So I'm looking for a way to speed up the output of the following code, calling google's natural language API:
tweets = json.load(input)
client = language.LanguageServiceClient()
sentiment_tweets = []
iterations = 1000
start = timeit.default_timer()
for i, text in enumerate(d['text'] for d in tweets):
document = types.Document(
content=text,
type=enums.Document.Type.PLAIN_TEXT)
sentiment = client.analyze_sentiment(document=document).document_sentiment
results = {'text': text, 'sentiment':sentiment.score, 'magnitude':sentiment.magnitude}
sentiment_tweets.append(results)
if (i % iterations) == 0:
print(i, " tweets processed")
sentiment_tweets_json = [json.dumps(sentiments) for sentiments in sentiment_tweets]
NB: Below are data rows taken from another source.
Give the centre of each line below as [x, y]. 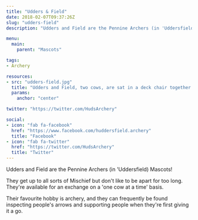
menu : [13, 39]
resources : [19, 76]
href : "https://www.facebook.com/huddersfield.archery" [81, 130]
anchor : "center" [38, 98]
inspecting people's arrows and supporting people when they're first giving [98, 205]
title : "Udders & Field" [37, 12]
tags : [13, 60]
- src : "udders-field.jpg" [39, 82]
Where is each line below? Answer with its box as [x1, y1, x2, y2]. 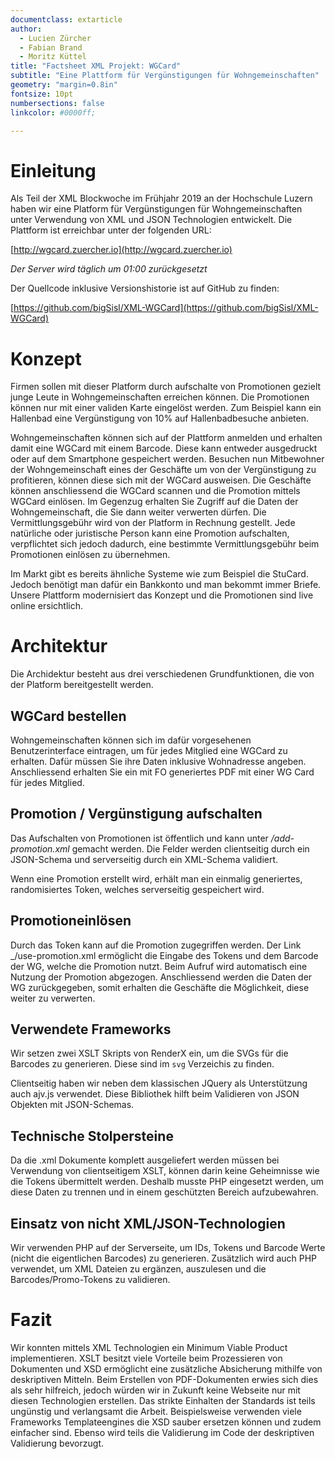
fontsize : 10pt [10, 89, 74, 99]
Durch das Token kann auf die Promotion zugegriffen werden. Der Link [10, 939, 302, 951]
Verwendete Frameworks [10, 1021, 172, 1038]
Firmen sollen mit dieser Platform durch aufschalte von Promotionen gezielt [10, 381, 322, 393]
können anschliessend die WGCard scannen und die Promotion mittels [10, 485, 301, 497]
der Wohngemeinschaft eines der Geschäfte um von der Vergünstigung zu [10, 464, 317, 476]
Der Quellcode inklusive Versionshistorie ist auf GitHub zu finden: [10, 282, 280, 295]
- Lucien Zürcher [19, 33, 92, 43]
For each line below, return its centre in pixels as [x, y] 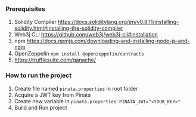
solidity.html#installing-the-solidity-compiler [69, 28]
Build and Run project [41, 107]
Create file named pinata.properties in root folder [76, 88]
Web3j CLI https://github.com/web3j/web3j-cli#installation [86, 35]
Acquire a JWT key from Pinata [52, 95]
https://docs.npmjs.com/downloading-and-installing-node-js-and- [108, 41]
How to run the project [39, 75]
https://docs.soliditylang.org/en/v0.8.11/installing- [119, 22]
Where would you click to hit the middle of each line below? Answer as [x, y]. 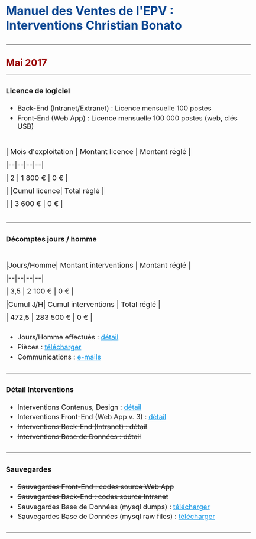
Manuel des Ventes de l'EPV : [90, 11]
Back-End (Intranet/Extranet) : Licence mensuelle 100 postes [114, 108]
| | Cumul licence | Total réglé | [55, 191]
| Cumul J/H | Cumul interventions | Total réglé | [83, 304]
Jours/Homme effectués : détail [68, 337]
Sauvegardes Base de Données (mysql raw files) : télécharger [116, 516]
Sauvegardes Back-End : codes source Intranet [93, 496]
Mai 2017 [26, 63]
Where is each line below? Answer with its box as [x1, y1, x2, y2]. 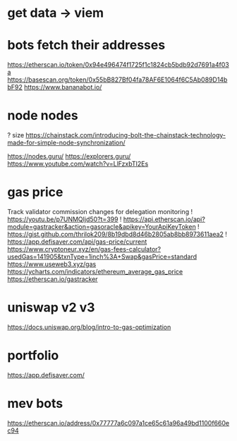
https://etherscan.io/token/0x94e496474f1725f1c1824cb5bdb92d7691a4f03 [7, 61, 229, 69]
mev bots [7, 396, 63, 411]
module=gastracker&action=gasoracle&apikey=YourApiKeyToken [7, 223, 196, 230]
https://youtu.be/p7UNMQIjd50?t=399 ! [7, 215, 122, 223]
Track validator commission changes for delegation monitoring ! [7, 208, 193, 216]
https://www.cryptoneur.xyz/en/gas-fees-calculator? [7, 245, 161, 253]
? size [7, 131, 25, 139]
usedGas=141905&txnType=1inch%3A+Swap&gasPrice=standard [7, 252, 197, 261]

stop = timeit.default_timer()
The issue is the tweets list is around 100k entries, iterating and making calls one by one does not produce an output on a feasible timescale. I'm exploring potentially using asyncio for parallel calls, although as I'm still a beginner with Python and unfamiliar with the package, I'm not sure if you can make a function a coroutine with itself such that each instance of the function iterates through the list as expected, progressing sequentially. There is also the question of managing the total number of calls made by the app to be within the defined quota limits of the API. Just wanted to know if I was going in the right direction.